Given the records below, the lines starting at the line with "identity and" and ending at the line with "Year Round Fashionista: Elsa" should be output exactly, both end lines kept and pictures left out.

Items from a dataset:
━━━━━━━━

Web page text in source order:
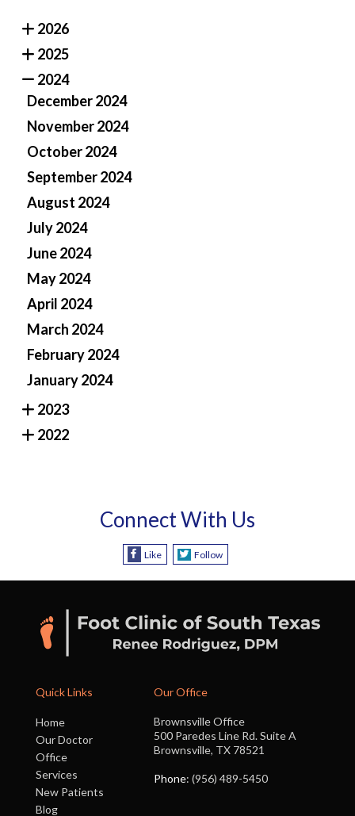
2026
2025
2024
December 2024
November 2024
October 2024
September 2024
August 2024
July 2024
June 2024
May 2024
April 2024
March 2024
February 2024
January 2024
2023
2022
Connect With Us
Like Follow
Quick Links
Home
Our Doctor
Office
Services
New Patients
Blog
Our Office
Brownsville Office
500 Paredes Line Rd. Suite A
Brownsville, TX 78521
Phone: (956) 489-5450
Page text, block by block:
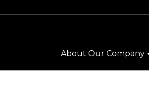
About Our Company
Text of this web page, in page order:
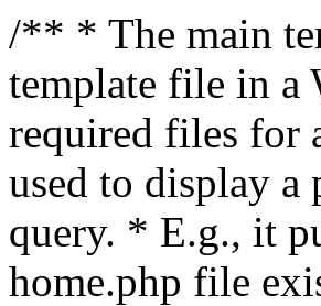
/** * The main
template file in a
required files for
used to display a
query. * E.g., it
home.php file
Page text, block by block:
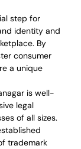
step for
identity and
By
consumer
a unique
is well-
legal
of all sizes.
trademark
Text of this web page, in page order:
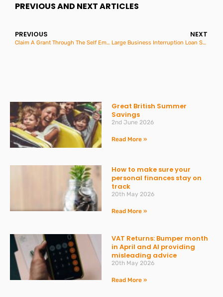
PREVIOUS AND NEXT ARTICLES
PREVIOUS
Claim A Grant Through The Self Employment Income Support Scheme
NEXT
Large Business Interruption Loan Scheme
Great British Summer
Savings
2nd June 2026
Read More »
How to make sure your
personal finances stay on
track
20th May 2026
Read More »
VAT Returns: Bumper month
in April and AI providing
misleading advice
20th May 2026
Read More »
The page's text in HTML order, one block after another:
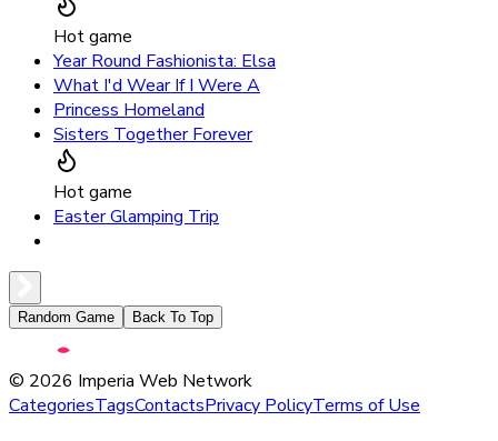
Hot game
Year Round Fashionista: Elsa
What I'd Wear If I Were A
Princess Homeland
Sisters Together Forever
Hot game
Easter Glamping Trip
Random Game Back To Top
© 2026 Imperia Web Network
CategoriesTagsContactsPrivacy PolicyTerms of Use
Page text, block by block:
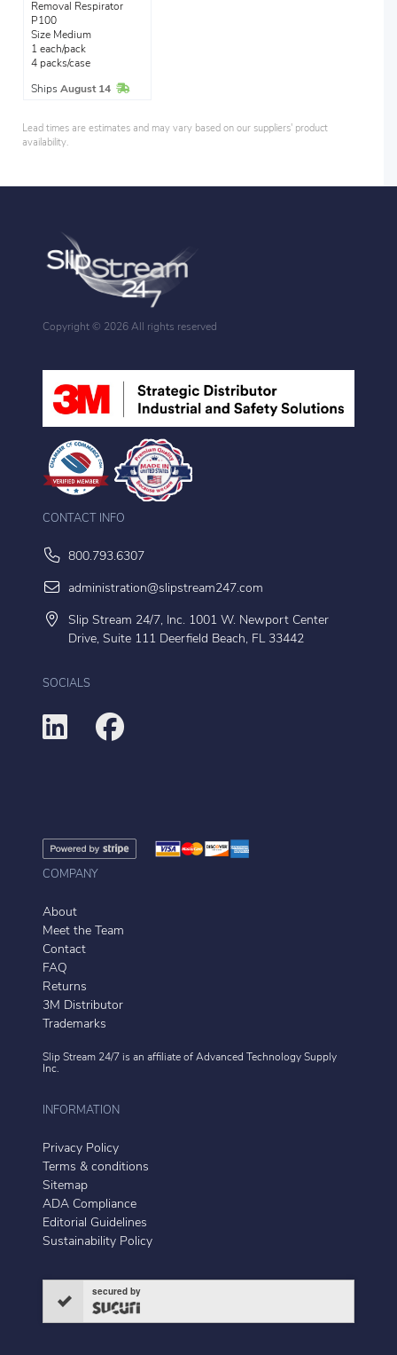
Removal Respirator
P100
Size Medium
1 each/pack
4 packs/case
Ships August 14 In Stock
Lead times are estimates and may vary based on our suppliers' product
availability.
Copyright © 2026 All rights reserved
CONTACT INFO
800.793.6307
administration@slipstream247.com
Slip Stream 24/7, Inc. 1001 W. Newport Center
Drive, Suite 111 Deerfield Beach, FL 33442
SOCIALS
COMPANY
About
Meet the Team
Contact
FAQ
Returns
3M Distributor
Trademarks
Slip Stream 24/7 is an affiliate of Advanced Technology Supply
Inc.
INFORMATION
Privacy Policy
Terms & conditions
Sitemap
ADA Compliance
Editorial Guidelines
Sustainability Policy
secured by
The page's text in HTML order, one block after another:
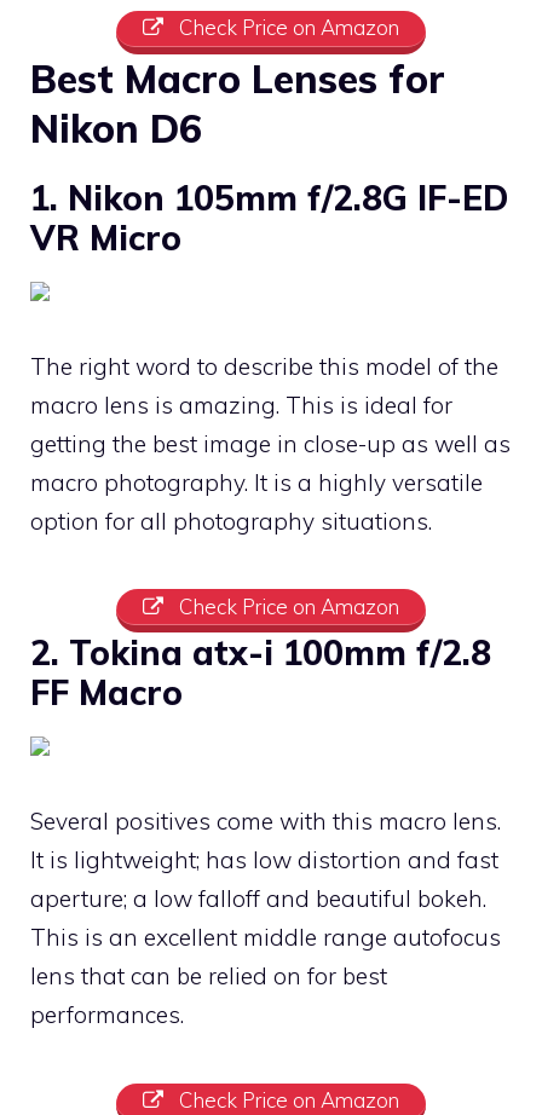
Check Price on Amazon
Best Macro Lenses for
Nikon D6
1. Nikon 105mm f/2.8G IF-ED
VR Micro
The right word to describe this model of the
macro lens is amazing. This is ideal for
getting the best image in close-up as well as
macro photography. It is a highly versatile
option for all photography situations.
Check Price on Amazon
2. Tokina atx-i 100mm f/2.8
FF Macro
Several positives come with this macro lens.
It is lightweight; has low distortion and fast
aperture; a low falloff and beautiful bokeh.
This is an excellent middle range autofocus
lens that can be relied on for best
performances.
Check Price on Amazon

━━━━━━━━

**THE COMPLETED TASK**:
identity and
By
consumer
a unique
is well-
legal
of all sizes.
trademark
Text of this web page, in page order:
PREVIOUS AND NEXT ARTICLES
PREVIOUS
Claim A Grant Through The Self Employment Income Support Scheme
NEXT
Large Business Interruption Loan Scheme
Great British Summer
Savings
2nd June 2026
Read More »
How to make sure your
personal finances stay on
track
20th May 2026
Read More »
VAT Returns: Bumper month
in April and AI providing
misleading advice
20th May 2026
Read More »
The page's text in HTML order, one block after another:
Hot game
Year Round Fashionista: Elsa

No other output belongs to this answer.